Alors que les négociations salariales semblaient réglées, un nouvel obstacle surgit dans ce dossier d’Adam Ounas.
Le feuilleton Adam Ounas, l’attaquant international algérien, a connu plusieurs étapes marquantes depuis son ouverture. Au début des pourparlers, les prétentions financières formulées par le clan du joueur s’élevaient à un salaire mensuel de 100 000 euros.
Il réclamait 100 00€/mois, le MCA est monté jusqu’à 80 000€/mois
Face à cette exigence particulièrement élevée, la direction algéroise avait répliqué en soumettant une première contre-proposition arrêtée à 75 000 euros, une offre rapidement repoussée par l'ancien Lillois. Soucieux de prouver leur réelle détermination à concrétiser cette transaction majeure du mercato, les décideurs du Doyen sont très vite revenus à la charge avec un effort financier supplémentaire, proposant cette fois la somme de 80 000 euros par mois.
Finalement, il a accepté l’offre
Après une période de réflexion nécessaire pour analyser cette ultime formulation, Adam Ounas a finalement donné son feu vert pour cette base salariale, permettant de lever le premier grand blocage financier des discussions. Cet avancement significatif a d'ailleurs été publiquement officialisé jeudi dernier par le manager général et porte-parole du club, Djamel Benlamri, qui a confirmé lors de son passage média l'existence de ces négociations avancées avec le joueur.
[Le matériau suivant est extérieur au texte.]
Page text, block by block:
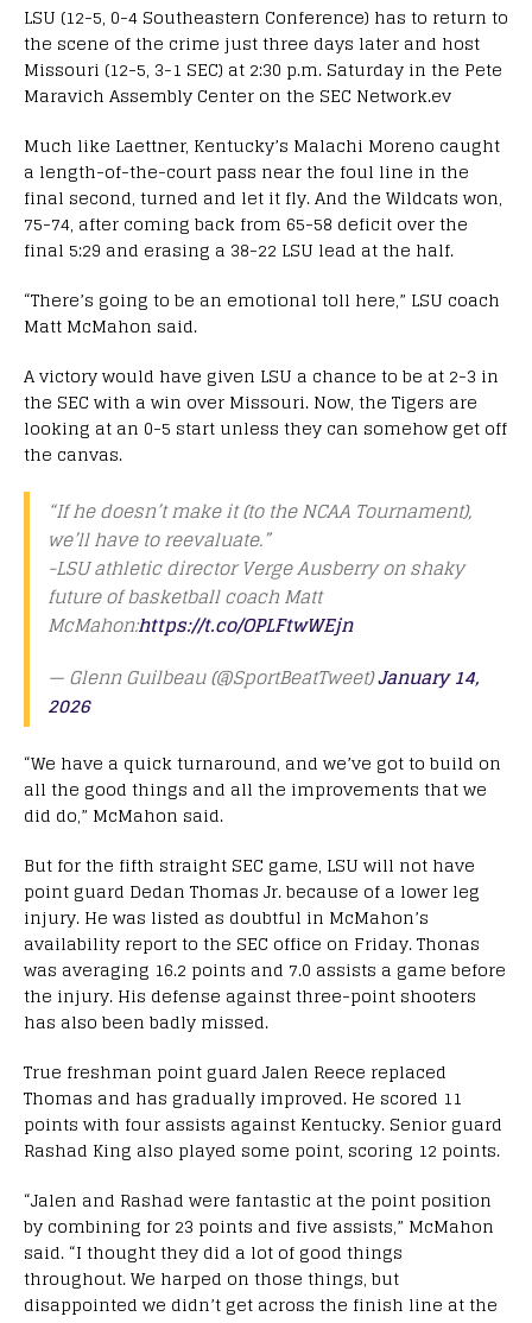
LSU (12-5, 0-4 Southeastern Conference) has to return to
the scene of the crime just three days later and host
Missouri (12-5, 3-1 SEC) at 2:30 p.m. Saturday in the Pete
Maravich Assembly Center on the SEC Network.ev
Much like Laettner, Kentucky’s Malachi Moreno caught
a length-of-the-court pass near the foul line in the
final second, turned and let it fly. And the Wildcats won,
75-74, after coming back from 65-58 deficit over the
final 5:29 and erasing a 38-22 LSU lead at the half.
“There’s going to be an emotional toll here,” LSU coach
Matt McMahon said.
A victory would have given LSU a chance to be at 2-3 in
the SEC with a win over Missouri. Now, the Tigers are
looking at an 0-5 start unless they can somehow get off
the canvas.
“If he doesn’t make it (to the NCAA Tournament),
we’ll have to reevaluate.”
-LSU athletic director Verge Ausberry on shaky
future of basketball coach Matt
McMahon:https://t.co/OPLFtwWEjn
— Glenn Guilbeau (@SportBeatTweet)January 14,
2026
“We have a quick turnaround, and we’ve got to build on
all the good things and all the improvements that we
did do,” McMahon said.
But for the fifth straight SEC game, LSU will not have
point guard Dedan Thomas Jr. because of a lower leg
injury. He was listed as doubtful in McMahon’s
availability report to the SEC office on Friday. Thonas
was averaging 16.2 points and 7.0 assists a game before
the injury. His defense against three-point shooters
has also been badly missed.
True freshman point guard Jalen Reece replaced
Thomas and has gradually improved. He scored 11
points with four assists against Kentucky. Senior guard
Rashad King also played some point, scoring 12 points.
“Jalen and Rashad were fantastic at the point position
by combining for 23 points and five assists,” McMahon
said. “I thought they did a lot of good things
throughout. We harped on those things, but
disappointed we didn’t get across the finish line at the
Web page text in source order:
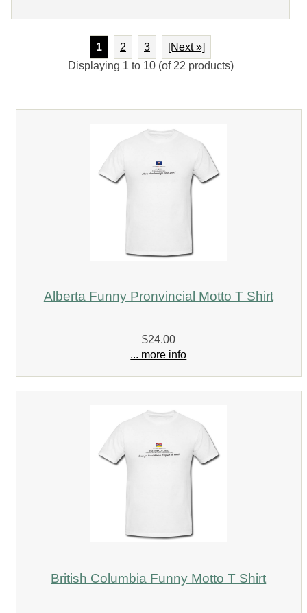
1 2 3
[Next »]
Displaying 1 to 10(of 22 products)
Alberta Funny Pronvincial Motto T Shirt
$24.00
... more info
British Columbia Funny Motto T Shirt
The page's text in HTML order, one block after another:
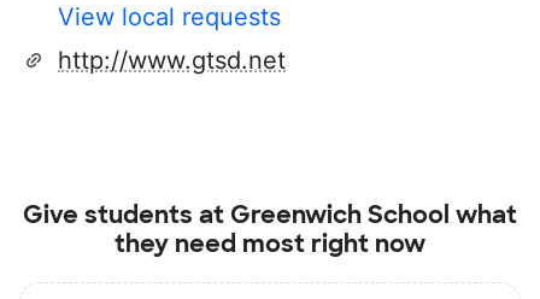
View local requests
http://www.gtsd.net
Give students at Greenwich School what
they need most right now
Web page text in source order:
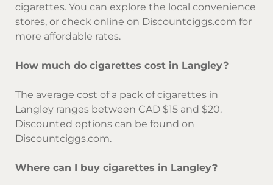
cigarettes. You can explore the local convenience
stores, or check online on Discountciggs.com for
more affordable rates.
How much do cigarettes cost in Langley?
The average cost of a pack of cigarettes in
Langley ranges between CAD $15 and $20.
Discounted options can be found on
Discountciggs.com.
Where can I buy cigarettes in Langley?
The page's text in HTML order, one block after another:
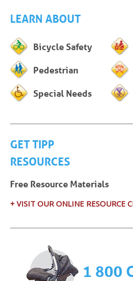
LEARN ABOUT
Bicycle Safety
Pedestrian
Special Needs
GET TIPP
RESOURCES
Free Resource Materials
+ VISIT OUR ONLINE RESOURCE
1 800
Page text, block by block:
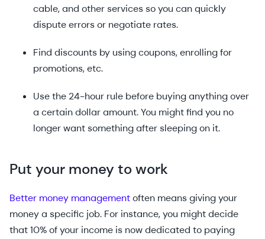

La prise de parole de Benlamri rassurante
Cette prise de parole du dirigeant mouloudéen laissait augurer une issue imminente et favorable pour le public algérois, impatient de voir Ounas porter le maillot vert et rouge pour la nouvelle saison. Cependant, au moment où la signature semblait imminente, un nouveau point de discorde est venu paralyser l’opération. Selon nos informations recueillies auprès de sources très proches du dossier, le blocage ne concerne plus du tout le salaire mensuel.
Adam réclame maintenant une forme prime à la signature
En effet, si tout est désormais validé par toutes les parties, le litige porte exclusivement sur la prime de signature. Le montant réclamé par le joueur pour poser officiellement son paraphe au bas du contrat est jugé excessivement élevé par le conseil d’administration du Mouloudia. La direction maintient fermement sa position.
Le MCA attend un geste concessionnel
Le Mouloudia attend désormais un geste concessionnel de l'attaquant pour débloquer administrativement ce dossier complexe. La concrétisation de cette arrivée prestigieuse dépend désormais exclusivement d’un compromis rapide autour de cette fameuse prime d’engagement. Les deux parties doivent trouver un terrain d’entente pour s’assurer qu’Adem Ounas s’engage avec le Mouloudia d’Alger. On verra si ce nouveau blocage sera réglé ou pas.